Loyola Marymount University, a Los Angeles-based Catholic university rooted in the Jesuit and Marymount traditions, is hosting an art exhibit on a surprising topic: the Church’s sex abuse scandal. Artist Tricia McKillen, a native of Belfast, Northern Ireland, told L.A. Magazine that the Church had always been her family’s sanctuary, their “solace in the middle of a war zone.” But then her 84-year-old mother stopped attending Mass, out of dismay over widespread reports of abuse and cover-ups.

“I was just heartbroken,” McKillen said. “I thought to myself that if my mother is feeling that way—and she is the soul of the church—then the whole church must feel that way on a deep level. So I decided I had to do something, and then I had this idea for a glass confessional.”

The glass confessional — titled  “Forgive Me Child For I Have Sinned” — is just one element of Confess, McKillen’s exhibition, which also includes real Communion dresses and altar boy vestments embroidered with a symbol she created, a keyhole entwined by a snake.

This is not some rogue exhibit; the director of the gallery hosting McKillen’s work “took campus decision-makers to see the work, and everyone who encountered it agreed,” L.A. Magazine reports. “This is artwork that arises out of love for the church, not a desire to disparage it, and it is necessary and important to engage with its subject.”

In recent months we’ve encountered several articles describing the role of art in Catholicism, and specifically how art served as a beacon in dark times in the Church. For example, in an interview with Crux, art historian Elizabeth Lev, author of How Catholic Art Saved the Faith: The Triumph of Beauty and Truth in Counter-Reformation Art, explains the importance of art during the Reformation:

In the wake of Martin Luther’s famous theses, a flood of printed pamphlets overwhelmed people with conflicting information, polemical statements, and sometimes outright name-calling. While the Catholic Church excelled at scholastic tomes, literary click bait was not its forte, so it turned to art, where it had 1300 years of experience of communication through images. While the Protestants were debating to clast or not to clast with icons, the Catholic were sponsoring beautiful images that would draw people together, gazing in the same direction at artwork designed to point to the divine.

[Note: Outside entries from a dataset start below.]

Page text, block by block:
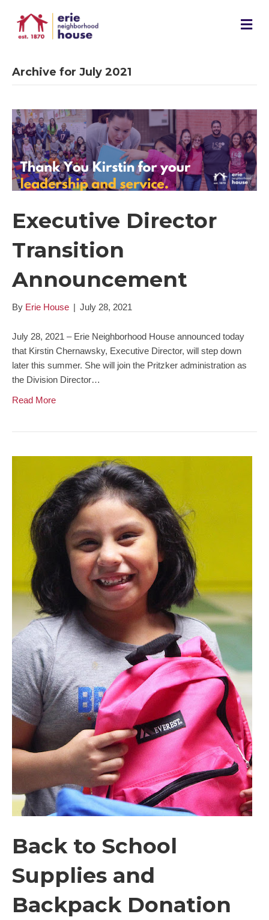
M
e
Archive for July 2021
Executive Director
Transition
Announcement
By Erie House | July 28, 2021
July 28, 2021 – Erie Neighborhood House announced today
that Kirstin Chernawsky, Executive Director, will step down
later this summer. She will join the Pritzker administration as
the Division Director…
Read More
Back to School
Supplies and
Backpack Donation

Writing in Catholic Herald, Lev explains that this mutually beneficial alliance continued for centuries:

Instead of despairing of this ancient means of communication, the Church laid down guidelines and recruited art to participate in the front lines of re-evangelisation. Cardinal Gabriele Paleotti spearheaded the effort with his 1582 treatise The Discourse on Images, meant to help artists understand the difference between profane art – concerned with things of this world – and sacred art, pointing towards the eternal. Inviting artists to become “silent preachers” alongside theologians, Paleotti prescribed clarity, intelligibility and stimulus towards piety as the formula for powerful art. Faced with many choices in the aftermath of the Reformation, the faithful looked for direction and beauty became a means of persuasion.

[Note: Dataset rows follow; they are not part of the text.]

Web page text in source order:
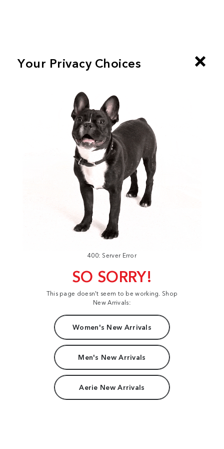
400: Server Error
SO SORRY!
This page doesn't seem to be working. Shop
New Arrivals:
Women's New Arrivals
Men's New Arrivals
Aerie New Arrivals
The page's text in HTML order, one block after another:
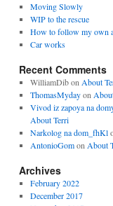
Moving Slowly
WIP to the rescue
How to follow my own
Car works
Recent Comments
WilliamDibon About
ThomasMydayon
Vivod iz zapoya na
About Terri
Narkolog na dom_fhKl
AntonioGomon About
Archives
February 2022
December 2017
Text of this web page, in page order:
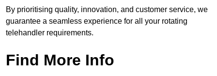
By prioritising quality, innovation, and customer service, we
guarantee a seamless experience for all your rotating
telehandler requirements.
Find More Info
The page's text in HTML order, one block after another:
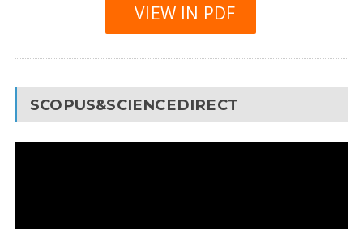
VIEW IN PDF
SCOPUS&SCIENCEDIRECT
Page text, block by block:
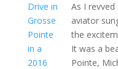
As I
aviator
the
It was a
Pointe,
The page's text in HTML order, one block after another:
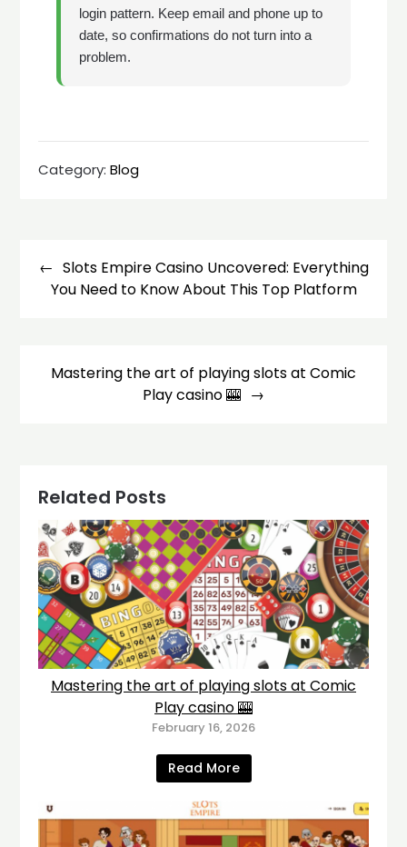
login pattern. Keep email and phone up to
date, so confirmations do not turn into a
problem.
Category:Blog
navigation
Slots Empire Casino Uncovered: Everything
You Need to Know About This Top Platform
Mastering the art of playing slots at Comic
Play casino 🎰
Related Posts
Mastering the art of playing slots at Comic
Play casino 🎰
February 16, 2026
Read More

Artists waded into the principal controversies of the day, reaffirming the reality of the sacraments, highlighting the need for intercession, and encouraging human cooperation in the divine work of salvation. … Artists fused their drive to produce visually appealing works with the need to communicate Catholic truth and came up with myriad solutions.

Artsy.net picks up the story from there:

The Counter-Reformation movement that lasted into the middle of the 17th century saw a resurgence of Catholic fervor throughout Europe, and its cultural manifestation was Baroque art.

“It was during this period that the nudes in the Sistine Chapel were critiqued and covered, but when the church also acted as a powerful patron, demanding the creation of images that emphasized Catholic doctrine,” said Oliphant. “So while the Protestant Reformation critiqued excesses of wealth and opulence in churches and art, in many ways, the Catholic Church replied by further emphasizing the richness and beauty of art.”

“Just at the point when nation-states were taking over the rights of taxation, were expropriating church properties, and capitalism was expanding rapidly throughout Europe, the Vatican again sort of doubled-down in its use of art to celebrate its power,” Oliphant said.

The article goes on to chronicle more of the Church’s waxing and waning efforts to engage with artists, including Vatican II’s call for “simplification” of art, and more modern reassessments of that decision.

What is the relevance to today? Journalist Menachem Wecker touched on this is an essay for National Catholic Reporter:

When Catholics today are deciding what place, if any, they want and crave in the church, and what the church will look like going forward, I think the church’s rich art history can help look beyond the individual offenders and take a wide-angle view of the faith more broadly. It’s easy to take for granted how much Catholic artists have given the world. They helped us imagine what angels look like; they were at the center of the development of the codex book; they constructed some of the most important architecture; and they helped us associate otherworldly encounters with a beam of sunlight shining down, spotlight-like, on a saint or indeed any person. They not only dreamt up what heaven looks like, with all of its splendor and glory surrounding Christ enthroned, but they also conceived of a hell, with all its weeping and gnashing of teeth. Good medieval Catholic paintings are so tight in their symbolism, where so many decisions about color and form animate so much meaning, that they are poetic.